Song Weihua, Yu Hui, Lin Yahui, Sun Kai, Zhang Yinhui, Song Yan, Hui Rutai, Chen Jingzhou
Sino-German Laboratory for Molecular Medicine, State Key Laboratory of Cardiovascular Disease, Fuwai Hospital, National Center for Cardiovascular Diseases, Chinese Academy of Medical Sciences and Peking Union Medical College, Beijing 100037, People's Republic of China.
Sino-German Laboratory for Molecular Medicine, State Key Laboratory of Cardiovascular Disease, Fuwai Hospital, National Center for Cardiovascular Diseases, Chinese Academy of Medical Sciences and Peking Union Medical College, Beijing 100037, People's Republic of China.
Biochem Biophys Res Commun. 2015 Jan 24;456(4):896-900. doi: 10.1016/j.bbrc.2014.12.053. Epub 2014 Dec 18.
Perilipin coats lipid droplets in adipocytes and steroidogenic cells. Its major role is in the regulation of intracellular lipolysis in adipocytes. Our aim was to examine the association between common variants at the PLIN1 gene and central obesity in unrelated Chinese adults.

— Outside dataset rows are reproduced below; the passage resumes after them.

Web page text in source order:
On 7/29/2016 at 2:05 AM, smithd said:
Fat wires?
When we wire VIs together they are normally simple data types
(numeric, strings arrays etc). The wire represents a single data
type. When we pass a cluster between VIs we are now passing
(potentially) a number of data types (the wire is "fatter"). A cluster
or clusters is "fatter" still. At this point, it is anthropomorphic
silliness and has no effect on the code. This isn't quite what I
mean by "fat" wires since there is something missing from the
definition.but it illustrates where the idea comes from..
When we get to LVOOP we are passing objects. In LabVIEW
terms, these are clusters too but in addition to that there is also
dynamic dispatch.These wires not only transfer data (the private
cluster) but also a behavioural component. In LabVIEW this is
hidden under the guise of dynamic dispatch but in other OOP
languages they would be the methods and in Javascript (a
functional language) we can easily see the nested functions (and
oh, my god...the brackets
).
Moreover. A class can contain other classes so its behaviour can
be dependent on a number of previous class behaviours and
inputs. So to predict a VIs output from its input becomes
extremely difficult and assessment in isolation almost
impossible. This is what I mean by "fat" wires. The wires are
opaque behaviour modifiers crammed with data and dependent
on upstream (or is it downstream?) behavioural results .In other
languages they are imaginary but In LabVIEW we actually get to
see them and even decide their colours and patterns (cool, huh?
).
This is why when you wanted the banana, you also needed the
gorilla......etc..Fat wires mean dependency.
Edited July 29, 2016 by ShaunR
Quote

A case-control study was carried out on 869 patients with central obesity and 869 age- and gender-matched individuals without central obesity. Two PLIN1 variants (rs6496589 and rs8179078) were genotyped by PCR and restriction enzyme analysis. In addition, the association of the variant with central obesity was replicated in an independent population of 629 central obesity patients and 518 controls. Finally, the relationship between rs6496589 and enhancing lipid accumulation in THP-1-derived macrophages was assessed.
PLIN1 rs6496589 allele frequencies and genotype frequencies of CG+GG in the patients' group were much lower than those in the control group. After adjustment for conventional risk factors using multiple logistical regression analysis, rs6496589G allele frequencies were significantly associated with a lower risk of central obesity (OR 0.71, 95% CI: 0.59-0.86, P=0.001). These results were confirmed in an independent study. No association was found between PLIN1 rs8179078 and central obesity. Furthermore, in vitro assays revealed that homozygous rs6496589G alleles presented lower lipid droplet accumulation in THP-1-derived macrophages, compared with non-carriers.
The functional PLIN1 rs6496589 may influence the risk of central obesity through possible regulation of lipid storage.
perilipin覆盖脂肪细胞和类固醇生成细胞中的脂滴。其主要作用是调节脂肪细胞内的脂解作用。我们的目的是研究PLIN1基因常见变异与中国非相关成年人中心性肥胖之间的关联。
对869例中心性肥胖患者和869例年龄及性别匹配的非中心性肥胖个体进行病例对照研究。通过聚合酶链反应(PCR)和限制性酶切分析对两个PLIN1变异(rs6496589和rs8179078)进行基因分型。此外,在一个由629例中心性肥胖患者和518例对照组成的独立人群中重复该变异与中心性肥胖的关联研究。最后,评估rs6496589与THP-1衍生巨噬细胞中脂质积累增强之间的关系。
患者组中PLIN1 rs6496589等位基因频率以及CG+GG基因型频率远低于对照组。使用多元逻辑回归分析对传统危险因素进行校正后,rs6496589G等位基因频率与中心性肥胖风险显著降低相关(比值比0.71,95%置信区间:0.59 - 0.86,P = 0.001)。这些结果在一项独立研究中得到证实。未发现PLIN1 rs8179078与中心性肥胖之间存在关联。此外,体外试验显示,与非携带者相比,纯合rs6496589G等位基因在THP-1衍生巨噬细胞中的脂滴积累较低。
功能性PLIN1 rs6496589可能通过对脂质储存的潜在调节影响中心性肥胖风险。